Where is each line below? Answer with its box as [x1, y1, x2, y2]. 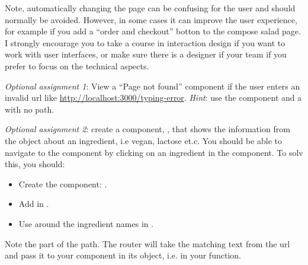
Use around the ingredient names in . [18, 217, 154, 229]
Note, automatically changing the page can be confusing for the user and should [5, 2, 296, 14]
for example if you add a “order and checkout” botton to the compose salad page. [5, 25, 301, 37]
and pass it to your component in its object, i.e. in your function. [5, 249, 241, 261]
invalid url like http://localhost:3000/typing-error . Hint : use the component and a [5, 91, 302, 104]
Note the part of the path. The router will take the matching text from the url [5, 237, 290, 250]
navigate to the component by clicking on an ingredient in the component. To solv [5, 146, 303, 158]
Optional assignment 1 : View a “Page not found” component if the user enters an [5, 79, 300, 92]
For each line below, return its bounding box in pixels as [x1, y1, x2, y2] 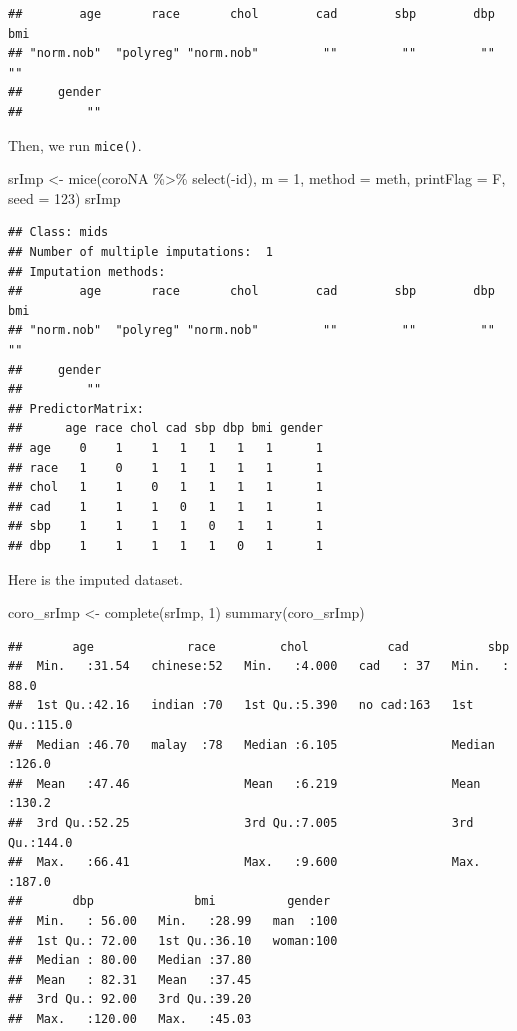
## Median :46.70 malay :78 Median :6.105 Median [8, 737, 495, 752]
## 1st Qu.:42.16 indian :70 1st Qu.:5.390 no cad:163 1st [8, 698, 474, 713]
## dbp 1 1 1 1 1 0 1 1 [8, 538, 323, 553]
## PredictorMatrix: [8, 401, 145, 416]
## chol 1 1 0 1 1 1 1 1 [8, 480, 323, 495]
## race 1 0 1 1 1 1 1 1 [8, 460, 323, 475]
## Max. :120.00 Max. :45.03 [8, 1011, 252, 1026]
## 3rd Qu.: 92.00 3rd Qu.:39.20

Requirement ->
Return each line of the data above that includes the word "Note".

Task solution ->
Note, automatically changing the page can be confusing for the user and should [5, 2, 296, 14]
Note the part of the path. The router will take the matching text from the url [5, 237, 290, 250]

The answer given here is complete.